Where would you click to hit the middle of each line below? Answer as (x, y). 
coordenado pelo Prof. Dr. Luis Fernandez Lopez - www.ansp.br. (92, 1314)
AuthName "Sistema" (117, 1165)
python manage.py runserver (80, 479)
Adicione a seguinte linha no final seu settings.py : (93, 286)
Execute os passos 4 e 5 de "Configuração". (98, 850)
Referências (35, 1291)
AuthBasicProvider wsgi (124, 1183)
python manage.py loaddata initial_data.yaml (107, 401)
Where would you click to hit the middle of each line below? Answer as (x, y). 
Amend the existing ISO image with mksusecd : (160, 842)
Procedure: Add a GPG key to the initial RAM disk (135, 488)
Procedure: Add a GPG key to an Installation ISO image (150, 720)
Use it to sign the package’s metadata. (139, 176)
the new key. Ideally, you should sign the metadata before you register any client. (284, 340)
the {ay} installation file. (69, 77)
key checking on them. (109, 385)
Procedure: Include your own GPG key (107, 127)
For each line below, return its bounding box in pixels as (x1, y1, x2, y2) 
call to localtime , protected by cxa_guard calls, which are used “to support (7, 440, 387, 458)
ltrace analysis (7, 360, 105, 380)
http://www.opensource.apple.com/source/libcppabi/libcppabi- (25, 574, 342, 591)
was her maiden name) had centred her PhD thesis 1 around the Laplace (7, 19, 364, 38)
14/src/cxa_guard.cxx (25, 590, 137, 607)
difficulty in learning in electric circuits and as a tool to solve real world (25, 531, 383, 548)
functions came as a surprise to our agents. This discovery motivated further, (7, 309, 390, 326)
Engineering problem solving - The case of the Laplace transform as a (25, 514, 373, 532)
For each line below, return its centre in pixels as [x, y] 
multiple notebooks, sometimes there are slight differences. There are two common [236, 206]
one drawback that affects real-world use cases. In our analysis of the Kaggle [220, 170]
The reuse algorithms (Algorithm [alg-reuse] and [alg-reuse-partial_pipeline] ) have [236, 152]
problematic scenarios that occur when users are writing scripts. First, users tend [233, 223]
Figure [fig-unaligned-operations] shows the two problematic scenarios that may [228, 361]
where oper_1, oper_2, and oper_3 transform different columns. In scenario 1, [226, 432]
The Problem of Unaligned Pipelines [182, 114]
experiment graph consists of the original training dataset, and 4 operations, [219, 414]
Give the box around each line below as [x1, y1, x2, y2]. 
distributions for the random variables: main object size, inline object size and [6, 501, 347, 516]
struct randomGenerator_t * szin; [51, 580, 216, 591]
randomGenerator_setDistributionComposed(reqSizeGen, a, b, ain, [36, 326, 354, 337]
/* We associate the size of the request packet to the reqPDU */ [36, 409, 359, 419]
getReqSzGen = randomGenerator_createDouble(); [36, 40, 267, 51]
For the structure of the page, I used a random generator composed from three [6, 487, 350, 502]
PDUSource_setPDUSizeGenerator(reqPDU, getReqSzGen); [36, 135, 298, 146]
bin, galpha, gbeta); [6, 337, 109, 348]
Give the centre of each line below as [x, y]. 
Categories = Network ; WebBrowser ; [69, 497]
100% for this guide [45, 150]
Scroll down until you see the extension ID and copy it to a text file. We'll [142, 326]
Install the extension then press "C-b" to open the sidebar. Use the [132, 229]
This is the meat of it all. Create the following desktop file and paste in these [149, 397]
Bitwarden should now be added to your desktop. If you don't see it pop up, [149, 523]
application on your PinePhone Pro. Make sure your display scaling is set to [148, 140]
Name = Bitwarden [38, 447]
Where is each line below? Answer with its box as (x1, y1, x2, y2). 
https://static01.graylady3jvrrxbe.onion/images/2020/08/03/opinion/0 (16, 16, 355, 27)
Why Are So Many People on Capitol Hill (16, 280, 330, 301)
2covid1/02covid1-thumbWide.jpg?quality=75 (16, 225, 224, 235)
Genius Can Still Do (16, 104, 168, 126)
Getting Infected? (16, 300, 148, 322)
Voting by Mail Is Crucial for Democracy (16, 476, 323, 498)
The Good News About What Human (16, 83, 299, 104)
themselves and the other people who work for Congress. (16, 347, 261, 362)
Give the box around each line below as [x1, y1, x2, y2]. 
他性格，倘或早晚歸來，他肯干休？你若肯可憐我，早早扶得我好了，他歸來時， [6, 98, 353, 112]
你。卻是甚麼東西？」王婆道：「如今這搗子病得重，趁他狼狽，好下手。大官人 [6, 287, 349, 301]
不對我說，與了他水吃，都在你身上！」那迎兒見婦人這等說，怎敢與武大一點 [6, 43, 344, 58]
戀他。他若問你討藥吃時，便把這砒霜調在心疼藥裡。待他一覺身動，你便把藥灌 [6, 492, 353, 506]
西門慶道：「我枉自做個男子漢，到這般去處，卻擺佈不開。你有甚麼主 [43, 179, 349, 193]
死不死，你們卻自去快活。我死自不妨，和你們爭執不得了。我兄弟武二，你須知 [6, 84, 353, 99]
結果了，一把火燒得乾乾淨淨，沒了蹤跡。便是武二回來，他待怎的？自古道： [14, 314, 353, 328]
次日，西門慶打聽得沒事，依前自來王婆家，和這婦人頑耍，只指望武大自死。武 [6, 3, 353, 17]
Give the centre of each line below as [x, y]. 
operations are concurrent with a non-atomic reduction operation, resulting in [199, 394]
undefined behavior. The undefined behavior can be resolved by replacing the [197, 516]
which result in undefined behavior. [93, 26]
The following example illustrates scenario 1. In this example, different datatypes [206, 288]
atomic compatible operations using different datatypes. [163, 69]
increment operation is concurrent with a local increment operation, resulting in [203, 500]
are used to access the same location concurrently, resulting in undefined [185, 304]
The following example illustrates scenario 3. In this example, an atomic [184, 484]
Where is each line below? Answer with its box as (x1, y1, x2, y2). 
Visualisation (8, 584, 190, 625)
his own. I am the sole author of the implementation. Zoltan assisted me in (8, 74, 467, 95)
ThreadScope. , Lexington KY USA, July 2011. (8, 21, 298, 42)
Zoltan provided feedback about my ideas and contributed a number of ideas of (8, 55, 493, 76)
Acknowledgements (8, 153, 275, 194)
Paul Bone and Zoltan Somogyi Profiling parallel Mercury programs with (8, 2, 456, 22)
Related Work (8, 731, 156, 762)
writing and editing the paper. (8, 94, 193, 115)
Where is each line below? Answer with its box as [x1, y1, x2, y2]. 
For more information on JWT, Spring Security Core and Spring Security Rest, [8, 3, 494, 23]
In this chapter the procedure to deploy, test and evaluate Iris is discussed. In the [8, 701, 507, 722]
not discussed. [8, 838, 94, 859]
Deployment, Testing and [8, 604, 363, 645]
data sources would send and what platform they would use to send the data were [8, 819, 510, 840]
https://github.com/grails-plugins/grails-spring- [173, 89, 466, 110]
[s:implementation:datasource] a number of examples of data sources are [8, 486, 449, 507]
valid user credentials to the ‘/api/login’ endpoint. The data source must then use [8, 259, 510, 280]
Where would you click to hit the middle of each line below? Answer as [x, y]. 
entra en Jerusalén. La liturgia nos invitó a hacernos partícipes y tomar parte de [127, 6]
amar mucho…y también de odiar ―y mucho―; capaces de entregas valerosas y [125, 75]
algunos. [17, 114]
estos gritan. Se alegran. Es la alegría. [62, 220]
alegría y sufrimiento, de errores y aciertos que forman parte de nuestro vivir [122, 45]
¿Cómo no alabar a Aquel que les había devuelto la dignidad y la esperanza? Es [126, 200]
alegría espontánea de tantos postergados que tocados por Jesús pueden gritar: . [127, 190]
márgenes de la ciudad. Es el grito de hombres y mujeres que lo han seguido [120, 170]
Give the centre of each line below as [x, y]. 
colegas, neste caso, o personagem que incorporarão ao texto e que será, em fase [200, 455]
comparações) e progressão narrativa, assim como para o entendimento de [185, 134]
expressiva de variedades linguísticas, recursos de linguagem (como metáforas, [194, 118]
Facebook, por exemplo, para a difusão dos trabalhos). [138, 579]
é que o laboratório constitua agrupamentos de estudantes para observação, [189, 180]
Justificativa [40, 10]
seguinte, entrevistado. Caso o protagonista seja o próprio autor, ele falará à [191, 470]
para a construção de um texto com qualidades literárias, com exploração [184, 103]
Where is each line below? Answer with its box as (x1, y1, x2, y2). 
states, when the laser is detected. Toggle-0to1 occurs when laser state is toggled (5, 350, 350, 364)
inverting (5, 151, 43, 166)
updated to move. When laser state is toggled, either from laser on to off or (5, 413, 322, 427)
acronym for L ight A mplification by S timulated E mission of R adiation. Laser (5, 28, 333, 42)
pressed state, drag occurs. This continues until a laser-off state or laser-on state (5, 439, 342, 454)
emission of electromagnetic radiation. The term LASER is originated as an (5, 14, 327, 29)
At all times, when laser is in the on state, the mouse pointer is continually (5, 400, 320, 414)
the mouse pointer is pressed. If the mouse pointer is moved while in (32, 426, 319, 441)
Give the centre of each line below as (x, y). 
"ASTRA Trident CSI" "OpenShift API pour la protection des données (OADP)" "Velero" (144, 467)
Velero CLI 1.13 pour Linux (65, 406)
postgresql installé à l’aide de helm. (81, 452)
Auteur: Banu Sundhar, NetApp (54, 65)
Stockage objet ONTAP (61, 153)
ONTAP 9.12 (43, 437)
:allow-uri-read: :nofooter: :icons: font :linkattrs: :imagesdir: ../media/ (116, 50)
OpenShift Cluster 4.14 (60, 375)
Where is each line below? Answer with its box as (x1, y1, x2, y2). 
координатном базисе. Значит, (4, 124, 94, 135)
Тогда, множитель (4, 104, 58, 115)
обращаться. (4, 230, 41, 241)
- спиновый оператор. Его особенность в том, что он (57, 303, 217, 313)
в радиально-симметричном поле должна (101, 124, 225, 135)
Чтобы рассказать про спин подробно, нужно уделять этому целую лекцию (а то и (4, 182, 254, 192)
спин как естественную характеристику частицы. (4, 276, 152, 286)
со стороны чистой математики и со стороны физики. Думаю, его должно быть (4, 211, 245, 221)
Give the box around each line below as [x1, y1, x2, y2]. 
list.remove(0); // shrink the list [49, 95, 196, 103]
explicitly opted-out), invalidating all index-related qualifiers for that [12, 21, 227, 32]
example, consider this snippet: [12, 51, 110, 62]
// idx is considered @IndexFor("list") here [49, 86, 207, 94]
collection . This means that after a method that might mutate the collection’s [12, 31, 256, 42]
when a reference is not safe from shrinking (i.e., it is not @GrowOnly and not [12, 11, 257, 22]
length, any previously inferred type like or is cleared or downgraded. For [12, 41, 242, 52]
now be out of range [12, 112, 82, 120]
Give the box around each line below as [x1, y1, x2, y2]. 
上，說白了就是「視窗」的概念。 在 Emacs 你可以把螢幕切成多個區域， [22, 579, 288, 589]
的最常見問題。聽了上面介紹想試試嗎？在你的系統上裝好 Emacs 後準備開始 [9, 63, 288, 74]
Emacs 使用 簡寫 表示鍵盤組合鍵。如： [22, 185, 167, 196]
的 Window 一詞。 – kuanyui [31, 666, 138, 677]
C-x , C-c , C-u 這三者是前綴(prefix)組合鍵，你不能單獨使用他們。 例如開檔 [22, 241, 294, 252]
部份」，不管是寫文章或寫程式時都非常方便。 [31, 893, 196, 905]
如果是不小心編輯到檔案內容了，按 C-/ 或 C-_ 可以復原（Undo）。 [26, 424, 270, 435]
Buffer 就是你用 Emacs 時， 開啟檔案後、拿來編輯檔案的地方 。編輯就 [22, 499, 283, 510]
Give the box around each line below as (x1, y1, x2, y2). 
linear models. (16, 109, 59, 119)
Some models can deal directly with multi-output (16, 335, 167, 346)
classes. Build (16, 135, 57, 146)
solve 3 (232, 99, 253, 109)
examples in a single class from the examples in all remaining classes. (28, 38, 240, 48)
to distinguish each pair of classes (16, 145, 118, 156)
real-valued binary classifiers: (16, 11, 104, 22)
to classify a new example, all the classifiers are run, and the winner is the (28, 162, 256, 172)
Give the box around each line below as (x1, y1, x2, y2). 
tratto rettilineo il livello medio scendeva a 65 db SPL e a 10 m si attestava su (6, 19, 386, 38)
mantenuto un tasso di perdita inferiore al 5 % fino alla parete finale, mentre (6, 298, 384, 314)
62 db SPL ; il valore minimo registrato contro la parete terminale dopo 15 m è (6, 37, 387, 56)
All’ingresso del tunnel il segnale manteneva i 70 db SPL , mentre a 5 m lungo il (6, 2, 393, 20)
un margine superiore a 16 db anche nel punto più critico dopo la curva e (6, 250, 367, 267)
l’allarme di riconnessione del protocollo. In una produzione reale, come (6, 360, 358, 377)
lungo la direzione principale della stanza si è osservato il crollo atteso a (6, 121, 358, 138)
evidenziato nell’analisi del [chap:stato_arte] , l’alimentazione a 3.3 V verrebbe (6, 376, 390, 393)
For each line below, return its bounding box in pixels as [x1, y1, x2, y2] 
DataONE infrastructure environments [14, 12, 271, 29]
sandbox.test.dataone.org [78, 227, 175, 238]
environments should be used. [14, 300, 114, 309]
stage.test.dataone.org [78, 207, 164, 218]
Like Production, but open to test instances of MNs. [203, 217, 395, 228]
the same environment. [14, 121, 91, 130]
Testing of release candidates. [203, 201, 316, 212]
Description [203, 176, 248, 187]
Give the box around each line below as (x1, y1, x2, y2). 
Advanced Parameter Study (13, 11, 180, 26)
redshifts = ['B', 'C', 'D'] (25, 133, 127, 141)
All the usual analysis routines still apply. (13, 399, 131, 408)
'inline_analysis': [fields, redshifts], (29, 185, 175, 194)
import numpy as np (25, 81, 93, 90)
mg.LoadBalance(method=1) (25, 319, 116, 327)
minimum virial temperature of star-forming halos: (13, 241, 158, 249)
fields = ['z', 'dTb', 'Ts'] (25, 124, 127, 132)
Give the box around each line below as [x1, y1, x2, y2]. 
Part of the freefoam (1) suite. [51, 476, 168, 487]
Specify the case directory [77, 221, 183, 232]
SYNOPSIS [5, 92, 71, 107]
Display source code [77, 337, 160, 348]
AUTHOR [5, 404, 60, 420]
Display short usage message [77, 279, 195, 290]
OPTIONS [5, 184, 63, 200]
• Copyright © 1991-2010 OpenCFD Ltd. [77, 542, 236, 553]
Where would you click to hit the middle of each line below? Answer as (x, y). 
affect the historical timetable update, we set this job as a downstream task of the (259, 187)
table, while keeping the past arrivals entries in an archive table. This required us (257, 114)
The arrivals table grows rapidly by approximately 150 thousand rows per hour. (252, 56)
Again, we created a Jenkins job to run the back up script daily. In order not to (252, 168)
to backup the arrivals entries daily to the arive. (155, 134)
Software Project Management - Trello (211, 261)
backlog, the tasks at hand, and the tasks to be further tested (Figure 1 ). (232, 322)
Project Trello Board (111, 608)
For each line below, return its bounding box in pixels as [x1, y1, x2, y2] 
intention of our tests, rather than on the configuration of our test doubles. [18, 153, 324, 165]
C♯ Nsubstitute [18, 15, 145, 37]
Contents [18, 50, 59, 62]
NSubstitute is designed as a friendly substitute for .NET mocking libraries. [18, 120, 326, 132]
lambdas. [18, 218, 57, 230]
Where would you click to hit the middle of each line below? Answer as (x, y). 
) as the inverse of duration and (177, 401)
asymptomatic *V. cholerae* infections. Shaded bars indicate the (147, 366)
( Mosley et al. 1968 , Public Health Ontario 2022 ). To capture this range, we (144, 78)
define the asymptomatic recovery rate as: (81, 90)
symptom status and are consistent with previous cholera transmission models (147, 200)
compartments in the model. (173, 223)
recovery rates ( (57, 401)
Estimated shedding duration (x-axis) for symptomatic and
__________
Work required: Output the material above exactly, but only from the line that carries "lungo la direzione" through the line that carries "stage.test.dataone.org [78, 207, 164, 218]".

Response box:
lungo la direzione principale della stanza si è osservato il crollo atteso a (6, 121, 358, 138)
evidenziato nell’analisi del [chap:stato_arte] , l’alimentazione a 3.3 V verrebbe (6, 376, 390, 393)
For each line below, return its bounding box in pixels as [x1, y1, x2, y2] 
DataONE infrastructure environments [14, 12, 271, 29]
sandbox.test.dataone.org [78, 227, 175, 238]
environments should be used. [14, 300, 114, 309]
stage.test.dataone.org [78, 207, 164, 218]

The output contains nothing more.